Perhaps choose_vacuum_strategy() will notice that the heap page with
the most LP_DEAD items encountered within lazy_scan_heap() (among
those encountered so far in the event of multiple index passes) has
too many LP_DEAD items -- this indicates that there is a danger that
some heap pages will start to "overflow" soon, which is now a problem
that lazy_scan_heap() must think about. Maybe if the "extra space"
left by applying heap fill factor (with settings below 100) is
insufficient to fit perhaps 2/3 of the LP_DEAD items needed on the
heap page that has the most LP_DEAD items (among all heap pages), we
stop caring about what amvacuumstrategy()/the indexes say. So we do
the right thing for the heap pages, while still mostly avoiding index
vacuuming and the final heap pass.
Agreed. I like the idea that we calculate how many LP_DEAD items we
can absorb based on the extra space left by applying the fill factor.

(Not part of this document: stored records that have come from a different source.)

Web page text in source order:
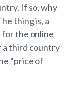
If so, why
thing is, a
for the online
a third country
“price of
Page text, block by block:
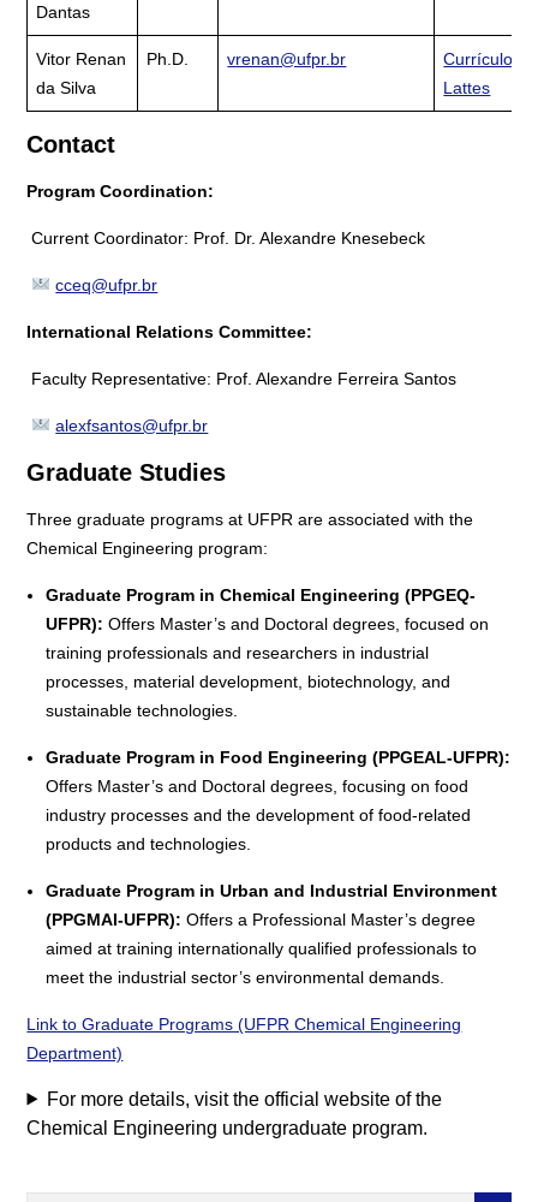
Dantas
Vitor Renan
da Silva
Ph.D. vrenan@ufpr.br
Currículo
Lattes
Contact
Program Coordination:
Current Coordinator: Prof. Dr. Alexandre Knesebeck
cceq@ufpr.br
International Relations Committee:
Faculty Representative: Prof. Alexandre Ferreira Santos
alexfsantos@ufpr.br
Graduate Studies
Three graduate programs at UFPR are associated with the
Chemical Engineering program:
Graduate Program in Chemical Engineering (PPGEQ-
UFPR): Offers Master’s and Doctoral degrees, focused on
training professionals and researchers in industrial
processes, material development, biotechnology, and
sustainable technologies.
Graduate Program in Food Engineering (PPGEAL-UFPR):
Offers Master’s and Doctoral degrees, focusing on food
industry processes and the development of food-related
products and technologies.
Graduate Program in Urban and Industrial Environment
(PPGMAI-UFPR): Offers a Professional Master’s degree
aimed at training internationally qualified professionals to
meet the industrial sector’s environmental demands.
Link to Graduate Programs (UFPR Chemical Engineering
Department)
For more details, visit the official website of the
Chemical Engineering undergraduate program.
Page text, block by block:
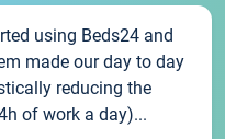
using Beds24 and
made our day to day
reducing the
of work a day)...
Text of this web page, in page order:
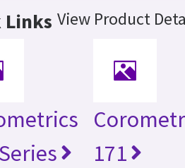
Links View Product
171
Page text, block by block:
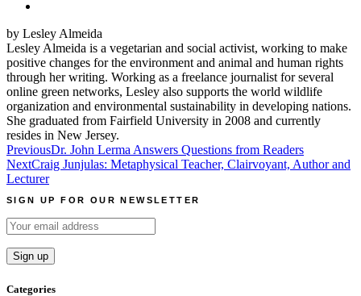
by Lesley Almeida
Lesley Almeida is a vegetarian and social activist, working to make
positive changes for the environment and animal and human rights
through her writing. Working as a freelance journalist for several
online green networks, Lesley also supports the world wildlife
organization and environmental sustainability in developing nations.
She graduated from Fairfield University in 2008 and currently
resides in New Jersey.
Post
navigation
PreviousDr. John Lerma Answers Questions from Readers
NextCraig Junjulas: Metaphysical Teacher, Clairvoyant, Author and
Lecturer
SIGN UP FOR OUR NEWSLETTER
Categories
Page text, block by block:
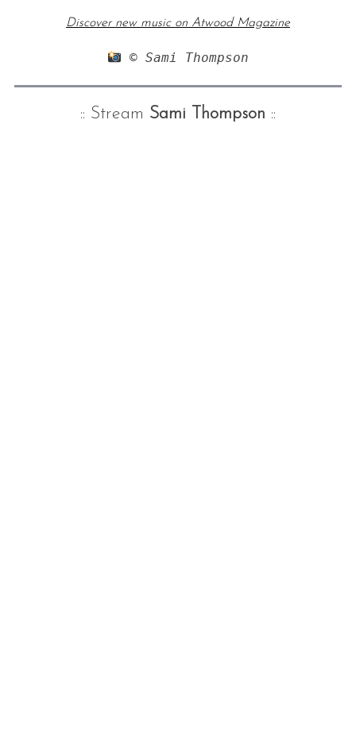
Discover new music on Atwood Magazine
© Sami Thompson
:: Stream Sami Thompson ::

Since there is a limit on the maximum number of line pointers in a
heap page we might need to consider that limit when calculation.

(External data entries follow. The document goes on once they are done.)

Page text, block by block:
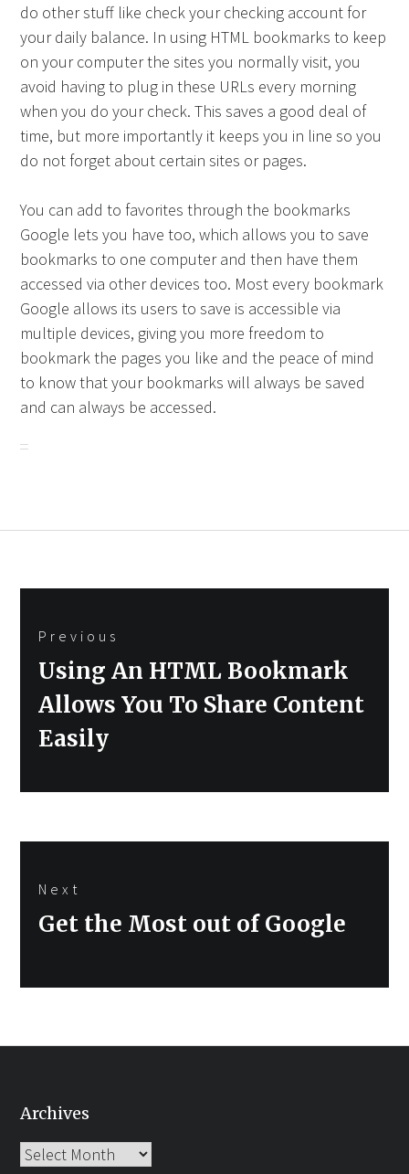
do other stuff like check your checking account for
your daily balance. In using HTML bookmarks to keep
on your computer the sites you normally visit, you
avoid having to plug in these URLs every morning
when you do your check. This saves a good deal of
time, but more importantly it keeps you in line so you
do not forget about certain sites or pages.
You can add to favorites through the bookmarks
Google lets you have too, which allows you to save
bookmarks to one computer and then have them
accessed via other devices too. Most every bookmark
Google allows its users to save is accessible via
multiple devices, giving you more freedom to
bookmark the pages you like and the peace of mind
to know that your bookmarks will always be saved
and can always be accessed.
navigation
Previous
Previous
post:
Using An HTML Bookmark
Allows You To Share Content
Easily
Next
Next
Get the Most out of Google
Archives
Archives
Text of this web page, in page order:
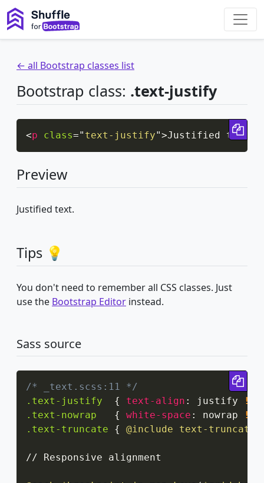
← all Bootstrap classes list
Bootstrap class: .text-justify
<p class=" text-justify">Justified text.
Preview
Justified text.
Tips 💡
You don't need to remember all CSS classes. Just
use the Bootstrap Editor instead.
Sass source
/* _text.scss:11 */
.text-justify
{ text-align : justify
.text-nowrap
{ white-space : nowrap
.text-truncate
{ @include text-truncate
// Responsive alignment
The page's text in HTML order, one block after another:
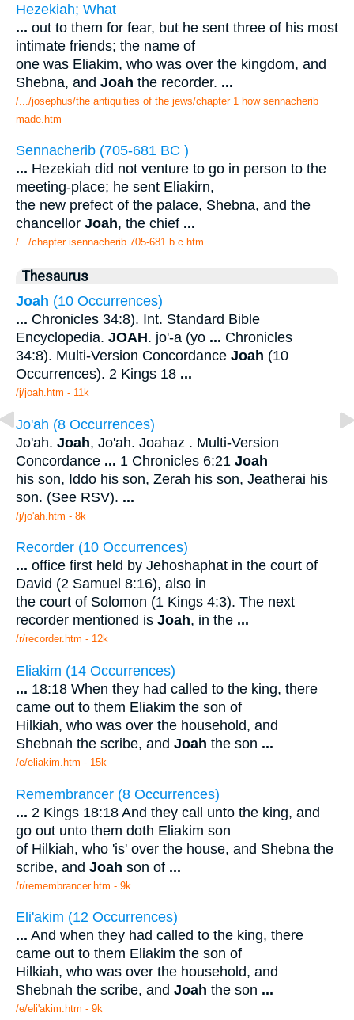
Hezekiah; What
... out to them for fear, but he sent three of his most
intimate friends; the name of
one was Eliakim, who was over the kingdom, and
Shebna, and Joah the recorder. ...
/.../josephus/the antiquities of the jews/chapter 1 how sennacherib
made.htm
Sennacherib (705-681 BC )
... Hezekiah did not venture to go in person to the
meeting-place; he sent Eliakirn,
the new prefect of the palace, Shebna, and the
chancellor Joah, the chief ...
/.../chapter isennacherib 705-681 b c.htm
Thesaurus
Joah (10 Occurrences)
... Chronicles 34:8). Int. Standard Bible
Encyclopedia. JOAH. jo'-a (yo ... Chronicles
34:8). Multi-Version Concordance Joah (10
Occurrences). 2 Kings 18 ...
/j/joah.htm - 11k
Jo'ah (8 Occurrences)
Jo'ah. Joah, Jo'ah. Joahaz . Multi-Version
Concordance ... 1 Chronicles 6:21 Joah
his son, Iddo his son, Zerah his son, Jeatherai his
son. (See RSV). ...
/j/jo'ah.htm - 8k
Recorder (10 Occurrences)
... office first held by Jehoshaphat in the court of
David (2 Samuel 8:16), also in
the court of Solomon (1 Kings 4:3). The next
recorder mentioned is Joah, in the ...
/r/recorder.htm - 12k
Eliakim (14 Occurrences)
... 18:18 When they had called to the king, there
came out to them Eliakim the son of
Hilkiah, who was over the household, and
Shebnah the scribe, and Joah the son ...
/e/eliakim.htm - 15k
Remembrancer (8 Occurrences)
... 2 Kings 18:18 And they call unto the king, and
go out unto them doth Eliakim son
of Hilkiah, who 'is' over the house, and Shebna the
scribe, and Joah son of ...
/r/remembrancer.htm - 9k
Eli'akim (12 Occurrences)
... And when they had called to the king, there
came out to them Eliakim the son of
Hilkiah, who was over the household, and
Shebnah the scribe, and Joah the son ...
/e/eli'akim.htm - 9k

From another point of view, given the maximum number of heap tuple in
one 8kb heap page (MaxHeapTuplesPerPage) is 291, I think how bad to
store LP_DEAD items in a heap page vary depending on the tuple size.

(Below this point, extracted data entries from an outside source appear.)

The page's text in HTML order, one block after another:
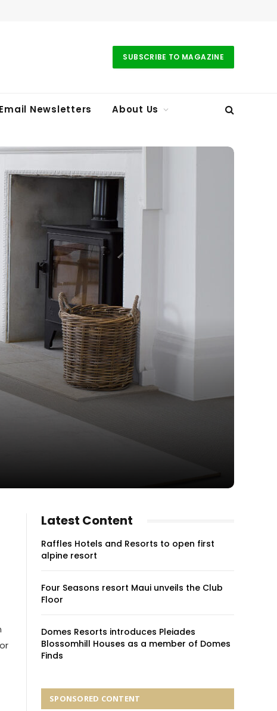
SUBSCRIBE TO MAGAZINE
Email Newsletters About Us
Latest Content
Raffles Hotels and Resorts to open first
alpine resort
Four Seasons resort Maui unveils the Club
Floor
Domes Resorts introduces Pleiades
Blossomhill Houses as a member of Domes
Finds
SPONSORED CONTENT
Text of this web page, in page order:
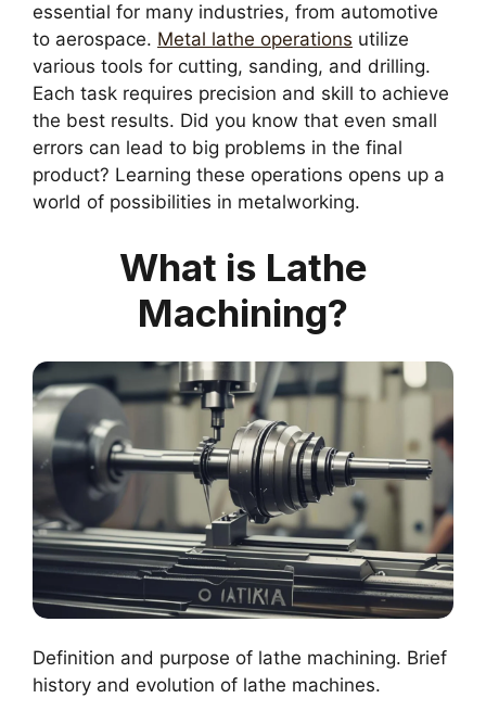
essential for many industries, from automotive
to aerospace. Metal lathe operations utilize
various tools for cutting, sanding, and drilling.
Each task requires precision and skill to achieve
the best results. Did you know that even small
errors can lead to big problems in the final
product? Learning these operations opens up a
world of possibilities in metalworking.
What is Lathe
Machining?
Definition and purpose of lathe machining. Brief
history and evolution of lathe machines.
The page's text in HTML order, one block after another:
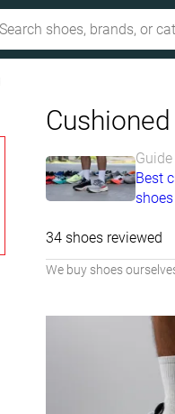
Guide
Best
shoes
34 shoes reviewed
We buy shoes
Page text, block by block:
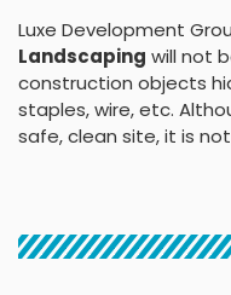
Luxe Development
Landscaping will not
construction objects
staples, wire, etc.
safe, clean site, it is

For example, suppose the tuple size is 200 we can store 40 tuples into
one heap page if there is no LP_DEAD item at all. Even if there are
150 LP_DEAD items on the page, we still are able to store 37 tuples
because we still can have 141 line pointers at most, which is enough
number to store the maximum number of heap tuples when there are no
LP_DEAD items, and we have (8192 - (4 * 150)) bytes space to store
tuples (with line pointers). That is, we can think that having 150
LP_DEAD items end up causing an overflow of 3 tuples. On the other
hand, suppose the tuple size is 40 we can store 204 tuples into one
heap page if there is no LP_DEAD item at all. If there are 150 LP_DEAD
items on the page, we are able to store 141 tuples. That is, having
150 LP_DEAD items end up causing an overflow of 63 tuples. I think
the impact on the table bloat by absorbing LP_DEAD items is larger in
the latter case.
The larger the tuple size, the more LP_DEAD items can be absorbed in a
heap page with less bad effect. Considering 32 bytes tuple, the
minimum heap tuples size including the tuple header, absorbing
approximately up to 70 LP_DEAD items would not affect much in terms of
bloat. In other words, if a heap page has more than 70 LP_DEAD items,
absorbing LP_DEAD items may become a problem of the table bloat. This
threshold of 70 LP_DEAD items is a conservative value and probably
would be a lower bound. If the tuple size is larger, we may be able to
absorb more LP_DEAD items.
FYI I've attached a graph showing how the number of LP_DEAD items on
one heap page affects the maximum number of heap tuples on the same
heap page. The X-axis is the number of LP_DEAD items in one heap page
and the Y-axis is the number of heap tuples that can be stored on the
page. The lines in the graph are heap tuple size respectively. For
example, in pgbench workload, since the tuple size is about 120 bytes
the page bloat accelerates if we leave more than about 230 LP_DEAD
items in a heap page.
I experimented with this today, and I think that it is a good way to
do it. I like the idea of choose_vacuum_strategy() understanding that
heap pages that are subject to many non-HOT updates have a "natural
extra capacity for LP_DEAD items" that it must care about directly (at
least with non-default heap fill factor settings). My early testing
shows that it will often take a surprisingly long time for the most
heavily updated heap page to have more than about 100 LP_DEAD items.
Agreed.
I will need to experiment in order to improve my understanding of how
to make this cooperate with bottom-up index deletion. But that's
mostly just a question for my patch (and a relatively easy one).Yeah, I think we might need something like statistics about garbage
per index so that individual index can make a different decision based
on their status. For example, a btree index might want to skip
ambulkdelete() if it has a few dead index tuples in its leaf pages. It
could be on stats collector or on btree's meta page.Right. I think that even a very conservative approach could work well.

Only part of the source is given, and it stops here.